“Body Language –

What’s Queer about Queer Pop?”

Life is Live 3 Hebbel Theater

November 11-13 , 2010

in Spex  Magazine #330, December 2010

Original German text by Michael Lutz

translation by Doug Norman

http://www.spex.de/

 Photo Credit: Barbara muertder/popkontext.de (c)2010


The hardest thing about the esteemed conference at the Hebbel Theater is always the shifting from theory to party.  At the third presentation of the Discourse-Festival “Life is Live” which under the title “Body Language – What’s Queer about Queer Pop?” set out to demonstrate the meaning of queer positions within pop culture with music, roundtables, and performances, the black bisexual rapper Juba Kalamka stood before a quiet sitting audience. “How ya doin?” he called out from the stage packed with instruments and furniture/props. The response was mumbled into beards and beer glasses, before fading out in the darkness of the room.

 

Kalamka’s scant half hour solo-performance belongs to the best Hip Hop has to bring to the stage these days.  A polyphonic bicycle-bell concert opened the show segueing into a grandiose karaoke version of the Queen classic “Don’t Stop Me Now,” until Juba finally flipped a switch  and triggered an infernally deep, agonizingly slow beat which undergirded a perfectly psycho-sacred interpretation of Marvin Gaye’s “I Want You.” One could not open a concert in a more unflinching, psychedelic, and aurally powerful way! And if you didn’t know that Kalamka is one of the pioneers of queer hip-hop movement in the states, you wouldn’t get the idea that anything about his appearance or music could be especially “queer” or “camp.” His beats evoke the 90s, he nurtures a huge passion for sampling. He navigates rhymes with the same nonchalance a paperboy tosses his newspaper, and sometimes when Juba sings or growls he reminds one of Ol’ Dirty Bastard.

 

As Juba had given a lucid talk, within the framework of the “Challenging the Universal” panel, about the realities of being a gay rapper in the US barely an hour before, one naturally searched for some kind of sign of “queerness” in his performance. To no avail. It’s likely that because these signs, as is well known, have long since been spotted by the pop music industry recycling machinery, they have been weakened—on that at least everybody on stage seemed to agree. The speakers included photographer Del LaGrace Volcano, porn-theorist Warbear, and artist Johannes Paul Raether. Each laid out her/his position that indeed all areas of pop culture are subject to queer influence/infiltration, one therefore need not expect a catharsis through the phenomenon of “queer pop.”  Now, it is surely praiseworthy that such debates take place, only it seems really paradoxical that the theory-part inevitably paralyzes the praxis. The concert almost fizzled in the face of the academic preamble.  Thus even late into the evening you had to ask yourself: Are we having fun yet?

 

After the opening night of the performance, the manageable crowd quickly dispersed over the three stories of the venue or gathered outside the door to smoke.

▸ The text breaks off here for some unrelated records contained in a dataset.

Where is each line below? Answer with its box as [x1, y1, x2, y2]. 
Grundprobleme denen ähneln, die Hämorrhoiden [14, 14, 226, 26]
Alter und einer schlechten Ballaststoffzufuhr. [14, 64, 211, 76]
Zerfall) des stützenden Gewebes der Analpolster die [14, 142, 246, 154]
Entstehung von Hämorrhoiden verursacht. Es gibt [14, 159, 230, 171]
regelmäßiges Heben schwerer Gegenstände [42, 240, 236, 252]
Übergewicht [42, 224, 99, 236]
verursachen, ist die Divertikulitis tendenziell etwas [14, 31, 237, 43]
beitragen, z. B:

There, painted neon yellow, stood Johannes Paul Raether making roses: He pulled little German flags from a quiver, torched the polyester and waved the wildly flaming thing around until the flag and wooden pole were fused into a kind of flower. A rose for our “neo-liberal heroes,” among whom Raether includes all those public figures who have recently had a “moment of truth” – like Horst Köhler, he explained, when he endorsed emergency military operations in order to protect German business interests.  No one asked about the connection to Queer Pop here. But all were happy with Raether when he said that the Capital Cultural Fund had not shied away from financially promoting this fun.